Devlet bakanı ve başbakan yardımcısı ali babacan ülke tv kanalında katıldığı bir programda, yeni bir sicil affının söz konusu olmadığını belirterek , “sicil affı gerçekçi değil” dedi.
babacan sözlerine şöyle devam etti.
“kanun çıkartarak sicil affı yapmak şudur, merkez bankasına “onları sil, kara defterde, kara listede hiç kimse kalmasın.” diyorsunuz. Merkez bankasu bunu yapıyor. Ama bunun silineceğini, sicil affı yapılacağını duyan bütün bankalar hemen Merkez Bankası’nın bilgisayarlarından kendi bilgisayarlarına indiriyorlar. Yasa çıkarıp “sil” desen de nereden bileceksiniz, çekmecesinde tutuyor adam listeyi. Biz “sicil affı” dedik. Ne oldu. vatandaşımız gitti bankaya, çek karnesi, kredi istedi. Banka baktı, “kusura bakmayın veririz ama üç tane daire tapusu getirin” dedi. Banka bunu diyebilir, bankaya zorla kredi ver diyemezsiniz ki” Buna çözüm olarak merkez bankası’ndaki sicil listesini alıp bankalar birliğine verdiklerini ifade eden babacan şöyle konuştu.
“Bankalar birliği”ne ” artık pozitif sicil de tutacaksın, sadece ödemeyenleri tutmayacaksın” dedik. Vatandaşımızın bir siyah bir de beyaz sicili olsun. Beyazların daha çok olduğu bir vatandaşımızsa ve bir iki tane çeki dönüşse bankalar onu da açıkça görsün. Pozitif ve negatif sicili beraberce tutacak. Vatandaşlarımızın tüm kredi geçmişinin kayda alındığı, takip edildiği bir döneme giriyoruz, bu çok önemli. Vatandaşlarımız mesela faturalarını tam ve gününde ödüyor, senet yazmış protestosu yok, çek yazmış bir şey yok. Ama ne olmuş evin kirasını iki gün geciktirmiş, bu olabilir. Bu kayıt, sicil olduğu bankanın önüne gelince ne yapacak. Bakacak ki her şeyi ödüyor.
Bir iki tane olabilir.”
Şu an bu sistemin olup olmadığı sorusuna ise babacan “kanunu çıkardık, bankalar birliği bilgi işlem bilgisayar sistemini kuruyor. Birkaç aya kadar bitiyor. Bittikten sonra bütün bu kayıtlar tutulmaya başlanacak” yanıtını verdi.

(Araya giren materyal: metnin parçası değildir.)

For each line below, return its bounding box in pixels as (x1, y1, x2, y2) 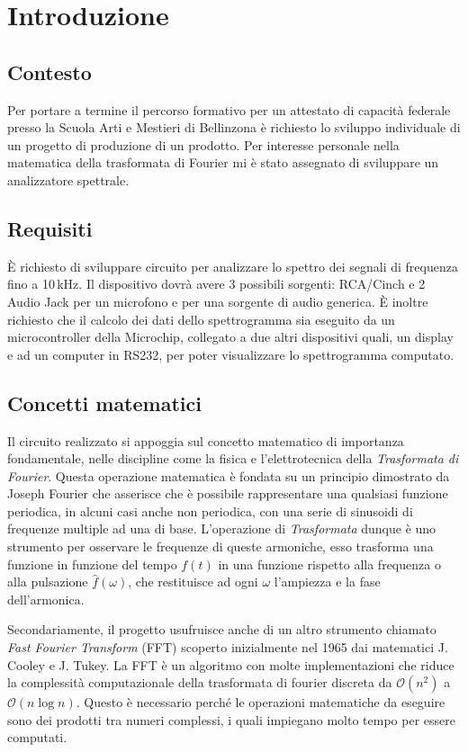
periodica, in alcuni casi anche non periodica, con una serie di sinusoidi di (7, 501, 413, 520)
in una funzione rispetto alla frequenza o (218, 554, 441, 573)
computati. (7, 728, 67, 747)
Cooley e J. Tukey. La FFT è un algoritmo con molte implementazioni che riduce (7, 655, 454, 674)
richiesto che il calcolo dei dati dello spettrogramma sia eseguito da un (7, 309, 395, 328)
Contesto (7, 58, 92, 85)
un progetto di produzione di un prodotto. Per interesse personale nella (7, 135, 400, 154)
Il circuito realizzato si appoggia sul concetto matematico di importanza (7, 431, 404, 450)

Babacan, sadece çek senet değil, başka bilgilerin de tutulacağını ifade ederek, bu sistemin gelişmiş ülkelerde çok yaygın olduğunu kaydetti.
Türkiye’nin ihtiyacı olan sicil affı değil
Hükümetin icraatlarına baktığımızda, kayıt altına almayla ilgili bir çok proje olması bizi biraz rahatsız ediyor. Babacan tarafından yapılan bazı tespitlere katılsak da sunulan çözümün tüketicilerin veya bu durumla ilgili mağdurların ihtiyaçlarını karşılamaktan uzak olduğunu görüyoruz. Merkez bankası kayıtlarını bankalar birliği’ne daha geniş kapsamlı olarak devretmek mağduriyetlere bir çözüm getirmiyor. KKB diye bir organizasyon tamamen yokmuş gibi davranılıyor, halbuki KKB kredi kartı başvuru değerlendirmelerinde çok önemli bir referans kaynak.